IRS Regulation Requiring Use of Stock-Based Compensation Amounts in Qualified Cost Sharing Arrangements Held to be Invalid
In the case of Altera Corporation and Subsidiaries v. Commissioner, 145 TC No. 3 the issue before the Tax Court involved the question of whether the corporation in question had to include stock based compensation in its qualified cost sharing arrangement under IRC §482. An other item of interest is the Tax Court’s analysis of its view of the IRS’s ability to use its regulatory authority to override a position taken in a prior Court decision, with the Court finding the IRS failed to justify its revised regulation.
In Xilinx Inc. v. Commissioner, 125 T.C. 37 (2005), aff’d, 598 F.3d 1191 (9th Cir. 2010) the Tax Court held that under the 1995 version of the regulations under IRC §482 stock based compensation costs did not have to be included in qualified cost sharing arrangements (QCSA) under §482 because unrelated parties operating at an arm’s length would not consider such costs in setting the pricing between the parties.

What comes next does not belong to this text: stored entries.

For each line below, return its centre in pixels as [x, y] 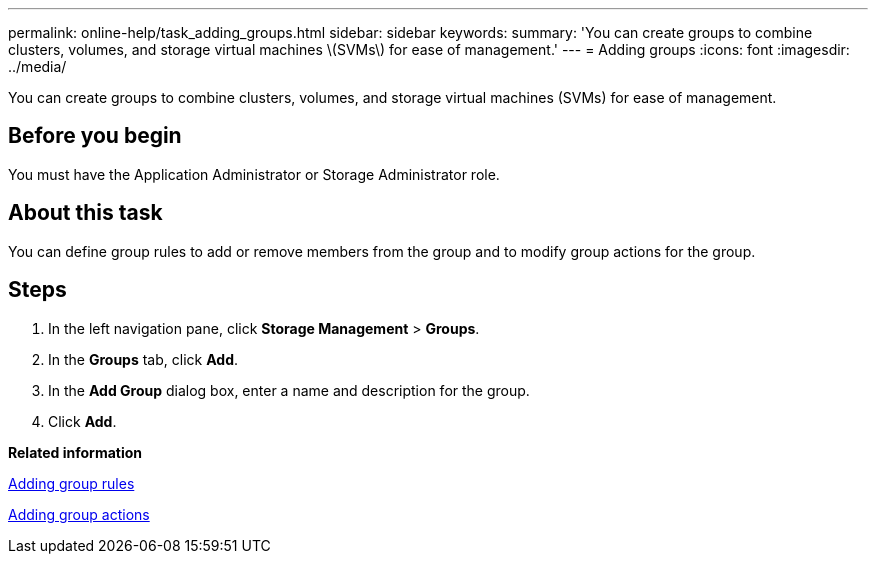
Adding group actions [79, 514]
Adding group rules [71, 483]
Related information [75, 452]
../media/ [37, 66]
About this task [85, 213]
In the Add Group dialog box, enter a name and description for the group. [289, 390]
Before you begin [95, 136]
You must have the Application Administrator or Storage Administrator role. [254, 174]
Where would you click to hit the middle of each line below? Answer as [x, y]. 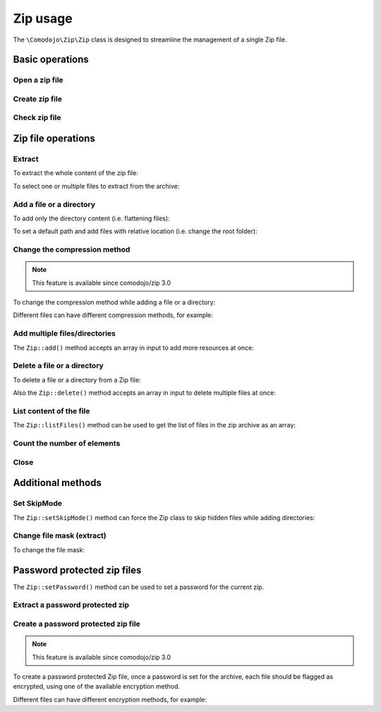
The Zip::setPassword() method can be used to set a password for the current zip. [139, 587]
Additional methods [57, 483]
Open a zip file [38, 80]
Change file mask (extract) [60, 535]
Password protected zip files [77, 570]
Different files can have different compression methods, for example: [113, 315]
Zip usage [43, 18]
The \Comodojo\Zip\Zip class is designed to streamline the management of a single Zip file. [150, 40]
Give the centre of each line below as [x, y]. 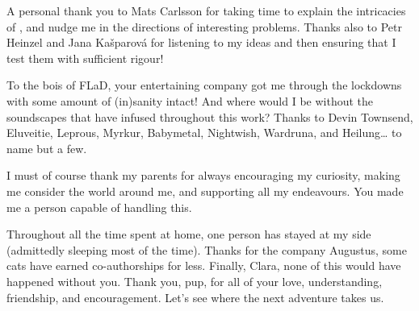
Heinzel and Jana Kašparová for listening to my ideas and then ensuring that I [201, 42]
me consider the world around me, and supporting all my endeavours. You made [205, 191]
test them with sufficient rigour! [85, 58]
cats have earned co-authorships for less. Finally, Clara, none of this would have [204, 265]
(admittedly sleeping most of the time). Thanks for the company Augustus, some [207, 249]
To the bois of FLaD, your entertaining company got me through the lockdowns [204, 85]
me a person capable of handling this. [99, 207]
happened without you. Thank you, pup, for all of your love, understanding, [195, 281]
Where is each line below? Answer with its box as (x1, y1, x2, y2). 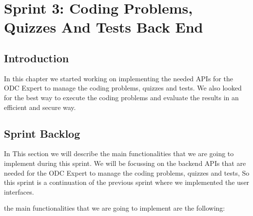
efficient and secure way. (4, 102, 76, 112)
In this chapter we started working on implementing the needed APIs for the (4, 73, 233, 83)
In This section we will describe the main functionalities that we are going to (4, 148, 234, 159)
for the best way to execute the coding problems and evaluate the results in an (4, 92, 239, 102)
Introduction (4, 50, 69, 65)
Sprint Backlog (4, 126, 80, 141)
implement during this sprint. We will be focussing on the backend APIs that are (4, 158, 246, 168)
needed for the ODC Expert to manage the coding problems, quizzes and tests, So (4, 167, 250, 178)
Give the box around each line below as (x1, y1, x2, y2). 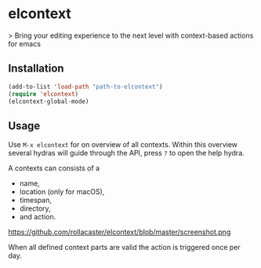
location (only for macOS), (19, 187, 105, 196)
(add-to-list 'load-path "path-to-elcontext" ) (8, 83, 163, 90)
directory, (19, 204, 51, 213)
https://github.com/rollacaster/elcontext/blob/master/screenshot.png (8, 227, 231, 237)
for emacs (8, 39, 42, 48)
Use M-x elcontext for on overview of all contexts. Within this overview (8, 140, 237, 149)
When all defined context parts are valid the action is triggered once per (8, 243, 241, 252)
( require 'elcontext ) (8, 90, 79, 98)
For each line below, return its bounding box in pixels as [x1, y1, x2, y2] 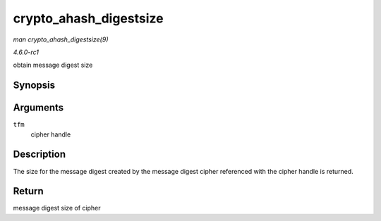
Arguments [13, 102, 64, 114]
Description [13, 149, 66, 160]
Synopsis [13, 80, 56, 91]
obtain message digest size [13, 61, 93, 70]
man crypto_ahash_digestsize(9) [13, 35, 109, 44]
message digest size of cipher [13, 204, 101, 213]
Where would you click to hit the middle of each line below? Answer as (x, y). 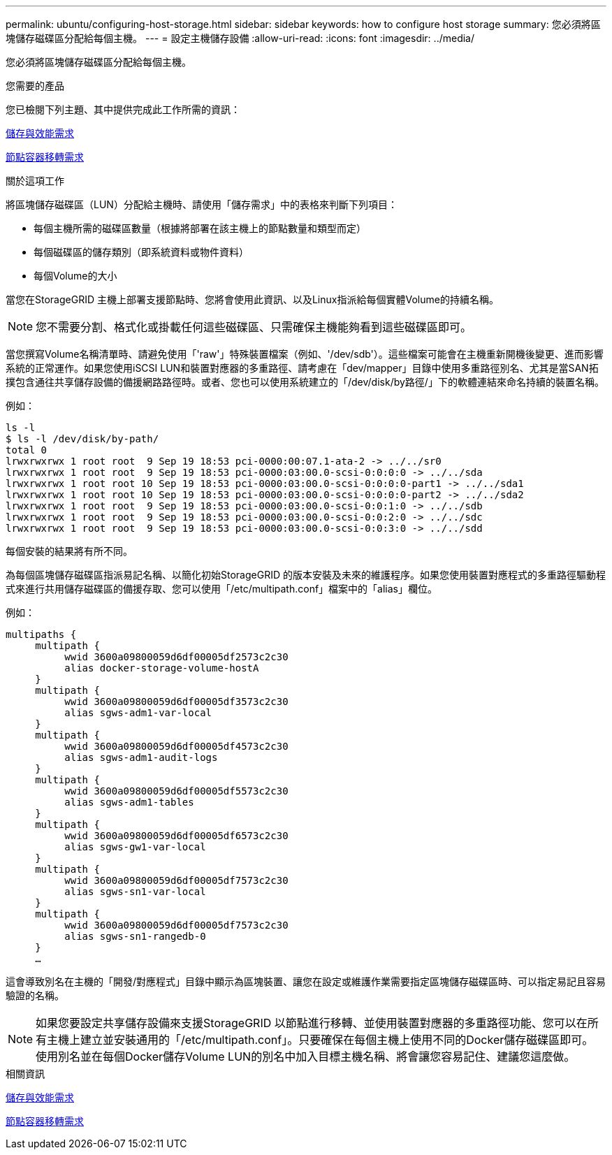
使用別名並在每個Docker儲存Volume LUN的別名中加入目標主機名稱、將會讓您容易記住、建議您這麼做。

IRC §482(a) provides in part:
In any case of two or more organizations, trades, or businesses...owned or controlled directly or indirectly by the same interests, the Secretary may distribute, apportion, or allocate gross income,[2]deductions, credits, or allowances between or among such organizations, trades, or businesses, if he determines that such distribution, apportionment, or allocation is necessary in order to prevent evasion of taxes or clearly to reflect the income of any of such organizations, trades, or businesses.
As the Tax Court points out, the IRS in Reg. §1.482-1 notes that this is to put the related entities in the same position as if unrelated parties had negotiated an arm’s length deal. [Reg. §1.482-1(a)(1), (b)(1)]

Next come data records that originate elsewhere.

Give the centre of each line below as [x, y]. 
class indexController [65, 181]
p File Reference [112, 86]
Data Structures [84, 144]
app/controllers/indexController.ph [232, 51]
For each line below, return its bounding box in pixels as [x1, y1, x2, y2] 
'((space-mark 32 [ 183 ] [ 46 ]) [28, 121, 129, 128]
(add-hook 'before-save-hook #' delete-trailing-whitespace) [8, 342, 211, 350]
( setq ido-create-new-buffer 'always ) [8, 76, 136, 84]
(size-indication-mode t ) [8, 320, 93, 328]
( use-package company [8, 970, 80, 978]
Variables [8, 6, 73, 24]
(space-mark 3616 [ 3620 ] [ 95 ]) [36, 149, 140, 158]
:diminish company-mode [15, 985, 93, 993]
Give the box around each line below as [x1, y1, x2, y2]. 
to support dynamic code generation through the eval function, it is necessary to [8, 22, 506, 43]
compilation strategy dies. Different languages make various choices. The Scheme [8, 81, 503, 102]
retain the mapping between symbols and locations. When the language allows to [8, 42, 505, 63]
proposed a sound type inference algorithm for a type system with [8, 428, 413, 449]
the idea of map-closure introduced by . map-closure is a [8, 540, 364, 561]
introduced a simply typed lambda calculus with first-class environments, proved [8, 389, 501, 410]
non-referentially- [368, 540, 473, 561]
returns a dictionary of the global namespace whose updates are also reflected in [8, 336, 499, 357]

Noting issues with applying the arm’s length standard when there may be few actual transactions between unrelated parties in the area of intangibles, Congress amended IRC §482 in 1986, adding the following to the provision:
In the case of any transfer (or license) of intangible property…, the income with respect to such transfer or license shall be commensurate with the income attributable to the intangible.
The conference report provided that the IRS should undertake a comprehensive study in this area which the IRS published in Notice 88‑182. That study concluded the arm’s length standard was the international standard and that the commensurate with income standard should incorporate similar principles.
In Xilinx the Tax Court concluded that such stock based compensation would not be included in negotiations between unrelated taxpayers as a component of the pricing because it would be difficult to implement and taxpayers do not take this into account in determining pricing of items other than intangibles. Thus, the Court concluded that under the 1995 regulations that the cost should not be included.
In 2002 the IRS announced proposed regulations that would explicitly require the inclusion of stock-based compensation in QCSA under Reg. §1.482‑7(d)(1) and in 2003 adopted that as part of the final regulations.
So the question the Court sought to decide is whether this regulation is valid, or whether it represents an unreasonable interpretation of the law by the IRS—and the Court found for the latter.
The Court notes that comments to the proposed regulations had indicated that such costs are simply never included in arrangements—including, it turns out, arrangements the federal government enters into on cost-based contracts. In fact, federal acquisition regulations prohibit the use of such costs in an arrangement.
Against this the, the Court notes, the IRS did not have evidence of actual use of such costs in arm’s length arrangements.
When it issued the final rule, the files maintained by Treasury relating to the final rule did not contain any expert opinions, empirical data, or published or unpublished articles, papers, surveys, or reports supporting a determination that the amounts attributable to stock-based compensation must be included in the cost pool of QCSAs to achieve an arm's-length result. Those files also did not contain any record that Treasury searched any database that could have contained agreements between unrelated parties relating to joint undertakings or the provision of services. Additionally, Treasury was unaware of any written contract between unrelated parties, whether in a cost-sharing arrangement or otherwise, that required one party to pay or reimburse the other party for amounts attributable to stock-based compensation; or any evidence of any actual transaction between unrelated parties, whether in a cost-sharing arrangement or otherwise, in which one party paid or reimbursed the other party for amounts attributable to stock-based compensation.
The Court notes that the Treasury never abandoned the arm’s-length standard in its reasoning supporting its position, so it must still be held to that standard in judging if the regulations are reasonable.
The Court found the IRS never cited evidence in its support for the regulation that the use of such costs was consistent with the arm’s-length standard. The government did not provide a reasoned basis why parties would actually consider such costs but simply asserted that would be the case. The IRS, the Court concluded, failed to connect the choice it made with the facts it found and failed to adequately respond to significant comments.
Thus the Court found the regulation was contrary to the evidence before the IRS in making this decision. Thus the Court found the regulation was invalid.